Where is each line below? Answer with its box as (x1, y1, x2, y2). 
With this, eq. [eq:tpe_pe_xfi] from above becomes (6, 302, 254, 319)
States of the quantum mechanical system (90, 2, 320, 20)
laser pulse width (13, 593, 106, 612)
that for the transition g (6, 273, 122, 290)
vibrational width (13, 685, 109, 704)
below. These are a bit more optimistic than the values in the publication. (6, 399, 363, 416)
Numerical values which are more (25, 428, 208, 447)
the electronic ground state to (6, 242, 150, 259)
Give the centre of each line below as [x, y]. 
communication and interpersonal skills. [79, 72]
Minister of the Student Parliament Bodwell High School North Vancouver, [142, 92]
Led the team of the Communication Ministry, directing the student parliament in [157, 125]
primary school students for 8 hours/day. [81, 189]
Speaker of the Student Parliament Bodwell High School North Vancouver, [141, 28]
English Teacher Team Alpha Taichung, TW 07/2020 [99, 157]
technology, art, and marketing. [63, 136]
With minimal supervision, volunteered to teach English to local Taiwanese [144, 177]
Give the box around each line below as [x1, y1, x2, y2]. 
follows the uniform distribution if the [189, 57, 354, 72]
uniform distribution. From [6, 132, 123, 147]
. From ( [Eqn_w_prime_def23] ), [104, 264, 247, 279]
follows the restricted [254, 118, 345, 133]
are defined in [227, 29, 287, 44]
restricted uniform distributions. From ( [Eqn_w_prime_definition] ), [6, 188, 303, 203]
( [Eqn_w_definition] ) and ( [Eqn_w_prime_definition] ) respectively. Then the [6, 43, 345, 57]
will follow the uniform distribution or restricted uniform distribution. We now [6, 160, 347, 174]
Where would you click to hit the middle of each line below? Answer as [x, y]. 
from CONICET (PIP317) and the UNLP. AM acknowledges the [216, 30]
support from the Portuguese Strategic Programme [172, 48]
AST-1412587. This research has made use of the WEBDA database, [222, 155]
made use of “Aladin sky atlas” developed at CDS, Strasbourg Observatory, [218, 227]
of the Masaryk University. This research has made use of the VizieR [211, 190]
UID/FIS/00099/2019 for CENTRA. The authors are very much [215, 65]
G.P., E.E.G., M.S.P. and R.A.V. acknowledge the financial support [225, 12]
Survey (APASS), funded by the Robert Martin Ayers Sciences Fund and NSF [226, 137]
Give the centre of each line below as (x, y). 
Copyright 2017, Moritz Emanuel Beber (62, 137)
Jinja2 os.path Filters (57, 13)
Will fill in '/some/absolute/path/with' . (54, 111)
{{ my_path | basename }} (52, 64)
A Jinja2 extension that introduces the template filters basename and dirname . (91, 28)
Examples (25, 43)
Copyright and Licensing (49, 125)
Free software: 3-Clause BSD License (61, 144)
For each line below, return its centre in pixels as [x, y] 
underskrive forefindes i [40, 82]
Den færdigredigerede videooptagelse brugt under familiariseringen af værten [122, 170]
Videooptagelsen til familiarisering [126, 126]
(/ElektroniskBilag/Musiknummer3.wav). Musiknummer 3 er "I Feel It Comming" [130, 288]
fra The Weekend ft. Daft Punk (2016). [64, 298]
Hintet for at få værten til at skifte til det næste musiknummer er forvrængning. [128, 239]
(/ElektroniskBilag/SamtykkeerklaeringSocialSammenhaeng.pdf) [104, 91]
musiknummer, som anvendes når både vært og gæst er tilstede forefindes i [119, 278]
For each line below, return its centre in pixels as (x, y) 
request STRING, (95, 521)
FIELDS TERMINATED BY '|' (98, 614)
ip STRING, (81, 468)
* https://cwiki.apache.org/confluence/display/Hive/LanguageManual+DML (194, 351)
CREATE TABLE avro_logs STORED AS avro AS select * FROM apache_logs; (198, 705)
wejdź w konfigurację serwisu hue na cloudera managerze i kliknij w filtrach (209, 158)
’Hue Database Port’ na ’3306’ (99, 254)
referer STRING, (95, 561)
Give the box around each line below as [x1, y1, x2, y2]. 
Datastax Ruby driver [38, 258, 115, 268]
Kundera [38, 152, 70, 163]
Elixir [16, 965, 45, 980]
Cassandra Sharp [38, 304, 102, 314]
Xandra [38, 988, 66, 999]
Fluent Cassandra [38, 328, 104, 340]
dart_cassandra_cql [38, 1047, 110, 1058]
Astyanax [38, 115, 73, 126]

▶ [Task] Reproduce the data exactly, altering nothing.

▶ [Answer section]
Where is each line below? Answer with its box as (x1, y1, x2, y2). 
With this, eq. [eq:tpe_pe_xfi] from above becomes (6, 302, 254, 319)
States of the quantum mechanical system (90, 2, 320, 20)
laser pulse width (13, 593, 106, 612)
that for the transition g (6, 273, 122, 290)
vibrational width (13, 685, 109, 704)
below. These are a bit more optimistic than the values in the publication. (6, 399, 363, 416)
Numerical values which are more (25, 428, 208, 447)
the electronic ground state to (6, 242, 150, 259)
Give the centre of each line below as [x, y]. 
communication and interpersonal skills. [79, 72]
Minister of the Student Parliament Bodwell High School North Vancouver, [142, 92]
Led the team of the Communication Ministry, directing the student parliament in [157, 125]
primary school students for 8 hours/day. [81, 189]
Speaker of the Student Parliament Bodwell High School North Vancouver, [141, 28]
English Teacher Team Alpha Taichung, TW 07/2020 [99, 157]
technology, art, and marketing. [63, 136]
With minimal supervision, volunteered to teach English to local Taiwanese [144, 177]
Give the box around each line below as [x1, y1, x2, y2]. 
follows the uniform distribution if the [189, 57, 354, 72]
uniform distribution. From [6, 132, 123, 147]
. From ( [Eqn_w_prime_def23] ), [104, 264, 247, 279]
follows the restricted [254, 118, 345, 133]
are defined in [227, 29, 287, 44]
restricted uniform distributions. From ( [Eqn_w_prime_definition] ), [6, 188, 303, 203]
( [Eqn_w_definition] ) and ( [Eqn_w_prime_definition] ) respectively. Then the [6, 43, 345, 57]
will follow the uniform distribution or restricted uniform distribution. We now [6, 160, 347, 174]
Where would you click to hit the middle of each line below? Answer as [x, y]. 
from CONICET (PIP317) and the UNLP. AM acknowledges the [216, 30]
support from the Portuguese Strategic Programme [172, 48]
AST-1412587. This research has made use of the WEBDA database, [222, 155]
made use of “Aladin sky atlas” developed at CDS, Strasbourg Observatory, [218, 227]
of the Masaryk University. This research has made use of the VizieR [211, 190]
UID/FIS/00099/2019 for CENTRA. The authors are very much [215, 65]
G.P., E.E.G., M.S.P. and R.A.V. acknowledge the financial support [225, 12]
Survey (APASS), funded by the Robert Martin Ayers Sciences Fund and NSF [226, 137]
Give the centre of each line below as (x, y). 
Copyright 2017, Moritz Emanuel Beber (62, 137)
Jinja2 os.path Filters (57, 13)
Will fill in '/some/absolute/path/with' . (54, 111)
{{ my_path | basename }} (52, 64)
A Jinja2 extension that introduces the template filters basename and dirname . (91, 28)
Examples (25, 43)
Copyright and Licensing (49, 125)
Free software: 3-Clause BSD License (61, 144)
For each line below, return its centre in pixels as [x, y] 
underskrive forefindes i [40, 82]
Den færdigredigerede videooptagelse brugt under familiariseringen af værten [122, 170]
Videooptagelsen til familiarisering [126, 126]
(/ElektroniskBilag/Musiknummer3.wav). Musiknummer 3 er "I Feel It Comming" [130, 288]
fra The Weekend ft. Daft Punk (2016). [64, 298]
Hintet for at få værten til at skifte til det næste musiknummer er forvrængning. [128, 239]
(/ElektroniskBilag/SamtykkeerklaeringSocialSammenhaeng.pdf) [104, 91]
musiknummer, som anvendes når både vært og gæst er tilstede forefindes i [119, 278]
For each line below, return its centre in pixels as (x, y) 
request STRING, (95, 521)
FIELDS TERMINATED BY '|' (98, 614)
ip STRING, (81, 468)
* https://cwiki.apache.org/confluence/display/Hive/LanguageManual+DML (194, 351)
CREATE TABLE avro_logs STORED AS avro AS select * FROM apache_logs; (198, 705)
wejdź w konfigurację serwisu hue na cloudera managerze i kliknij w filtrach (209, 158)
’Hue Database Port’ na ’3306’ (99, 254)
referer STRING, (95, 561)
Give the box around each line below as [x1, y1, x2, y2]. 
Datastax Ruby driver [38, 258, 115, 268]
Kundera [38, 152, 70, 163]
Elixir [16, 965, 45, 980]
Cassandra Sharp [38, 304, 102, 314]
Xandra [38, 988, 66, 999]
Fluent Cassandra [38, 328, 104, 340]
dart_cassandra_cql [38, 1047, 110, 1058]
Astyanax [38, 115, 73, 126]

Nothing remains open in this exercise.